Understanding Leopard Geckos

Leopard geckos are a popular species of reptiles mainly due to their unique features and relatively easy care requirements. These small, nocturnal lizards belong to the Eublepharis genus and are native to semi-arid desert environments, mainly found in the Middle East.

As caring for a leopard gecko begins with understanding their natural behaviors and characteristics, here are some key features:

  • Nocturnal: Leopard geckos are most active during the night, which means they are less likely to bask in the sun like other reptiles. Instead, they prefer to hide in burrows or crevices during the day and become active, seeking food and social interactions at night.
  • Blinking Capability: Unlike many other gecko species, leopard geckos have functional eyelids. This allows them to blink and close their eyes while sleeping, offering them protection from dust and debris.
  • Personality: Leopard geckos are generally known for their docile and friendly disposition. They exhibit different personalities with some being more curious and active, while others are relatively shy and passive.
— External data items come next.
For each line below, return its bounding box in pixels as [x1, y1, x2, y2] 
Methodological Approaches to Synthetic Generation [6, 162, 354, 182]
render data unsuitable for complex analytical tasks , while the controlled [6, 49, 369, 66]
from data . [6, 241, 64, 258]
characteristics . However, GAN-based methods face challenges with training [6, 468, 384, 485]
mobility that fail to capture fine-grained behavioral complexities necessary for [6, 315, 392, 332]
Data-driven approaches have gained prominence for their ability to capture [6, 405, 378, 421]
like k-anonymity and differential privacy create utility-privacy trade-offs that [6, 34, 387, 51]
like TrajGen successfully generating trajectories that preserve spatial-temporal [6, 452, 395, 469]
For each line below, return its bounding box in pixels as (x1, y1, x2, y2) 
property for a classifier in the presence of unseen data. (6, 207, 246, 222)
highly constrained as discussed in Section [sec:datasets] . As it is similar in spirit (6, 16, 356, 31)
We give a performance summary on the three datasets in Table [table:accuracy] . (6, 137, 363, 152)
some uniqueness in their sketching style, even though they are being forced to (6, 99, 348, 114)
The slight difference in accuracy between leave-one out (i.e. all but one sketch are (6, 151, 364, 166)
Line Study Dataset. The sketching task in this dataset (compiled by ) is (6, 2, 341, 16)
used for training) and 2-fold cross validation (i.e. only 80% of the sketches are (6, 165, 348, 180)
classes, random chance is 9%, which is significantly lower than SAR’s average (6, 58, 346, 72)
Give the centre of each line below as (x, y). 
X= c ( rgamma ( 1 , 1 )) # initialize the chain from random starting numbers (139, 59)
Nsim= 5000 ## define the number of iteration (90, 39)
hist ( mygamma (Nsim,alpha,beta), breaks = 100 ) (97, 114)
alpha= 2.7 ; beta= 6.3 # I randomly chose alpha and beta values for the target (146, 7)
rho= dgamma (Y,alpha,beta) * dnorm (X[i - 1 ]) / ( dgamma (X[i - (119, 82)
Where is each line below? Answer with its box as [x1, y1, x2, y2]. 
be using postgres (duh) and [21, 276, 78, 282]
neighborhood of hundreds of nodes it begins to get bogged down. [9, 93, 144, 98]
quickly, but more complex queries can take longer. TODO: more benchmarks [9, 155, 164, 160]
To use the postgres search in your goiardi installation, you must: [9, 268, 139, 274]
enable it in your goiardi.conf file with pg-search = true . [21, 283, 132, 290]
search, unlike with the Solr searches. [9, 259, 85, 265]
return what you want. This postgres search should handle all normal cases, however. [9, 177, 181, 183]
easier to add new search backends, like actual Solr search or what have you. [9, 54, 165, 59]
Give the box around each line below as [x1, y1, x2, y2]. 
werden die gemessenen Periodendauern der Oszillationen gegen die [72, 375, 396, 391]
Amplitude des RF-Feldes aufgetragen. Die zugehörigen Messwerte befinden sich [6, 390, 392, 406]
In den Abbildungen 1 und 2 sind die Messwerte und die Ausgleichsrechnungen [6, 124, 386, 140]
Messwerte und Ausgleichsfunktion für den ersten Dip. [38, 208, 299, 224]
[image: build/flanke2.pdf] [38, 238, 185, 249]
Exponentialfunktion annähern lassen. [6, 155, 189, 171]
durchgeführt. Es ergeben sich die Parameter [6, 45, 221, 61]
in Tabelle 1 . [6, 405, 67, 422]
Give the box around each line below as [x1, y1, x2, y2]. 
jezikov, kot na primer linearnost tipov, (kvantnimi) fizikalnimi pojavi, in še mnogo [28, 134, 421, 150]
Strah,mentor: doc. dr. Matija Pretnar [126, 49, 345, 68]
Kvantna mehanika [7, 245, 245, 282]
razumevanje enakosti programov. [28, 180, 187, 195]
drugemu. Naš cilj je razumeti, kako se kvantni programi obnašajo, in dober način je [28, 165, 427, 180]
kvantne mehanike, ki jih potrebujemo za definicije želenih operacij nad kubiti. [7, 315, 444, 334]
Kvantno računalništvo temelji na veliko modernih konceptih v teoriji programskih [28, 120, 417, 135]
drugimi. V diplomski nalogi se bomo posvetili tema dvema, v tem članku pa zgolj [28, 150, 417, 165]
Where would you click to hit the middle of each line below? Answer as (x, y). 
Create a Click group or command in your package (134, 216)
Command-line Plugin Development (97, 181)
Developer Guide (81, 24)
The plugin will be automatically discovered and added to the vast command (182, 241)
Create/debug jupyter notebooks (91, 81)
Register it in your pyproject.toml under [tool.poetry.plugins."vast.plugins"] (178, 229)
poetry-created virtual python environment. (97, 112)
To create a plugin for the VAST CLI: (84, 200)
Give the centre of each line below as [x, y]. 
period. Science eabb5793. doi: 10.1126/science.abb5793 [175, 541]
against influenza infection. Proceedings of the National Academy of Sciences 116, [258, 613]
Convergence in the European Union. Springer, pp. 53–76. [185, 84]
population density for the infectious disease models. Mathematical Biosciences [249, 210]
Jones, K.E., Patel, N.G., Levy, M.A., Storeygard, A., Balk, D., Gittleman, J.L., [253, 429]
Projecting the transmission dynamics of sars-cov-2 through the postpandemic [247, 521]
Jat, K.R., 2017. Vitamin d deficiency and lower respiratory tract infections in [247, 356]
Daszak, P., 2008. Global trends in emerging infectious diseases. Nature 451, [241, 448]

By taking these features into account, you can ensure a comfortable and enriching environment for your leopard gecko. Remember to provide ample hiding spaces and a temperature-controlled environment to mimic their natural habitat, and be patient when handling your gecko to build trust.

Choosing a Leopard Gecko

When considering a pet leopard gecko, it’s essential to find a reliable source. You can look for one at a pet store, online, or a reputable breeder. Keep the following factors in mind while choosing your new companion:

  • Source: Purchasing from a reputable breeder ensures the quality and health of the leopard gecko, as they maintain proper breeding conditions and focus on producing strong bloodlines.
  • Healthy Hatchlings: Inspect hatchlings for signs of good health, such as plump bodies, clear eyes, and no kinks in their tails. Avoid geckos with lethargy or excessive skin shedding.
  • Morphs: Leopard geckos come in various morphs, influencing their coloration, patterns, and even size. Some morphs are rare and may be more expensive.
  • Colors and Patterns: Choose a color and pattern that appeals to you. Leopard geckos can display a wide array of colors, from yellows and oranges to whites and blacks.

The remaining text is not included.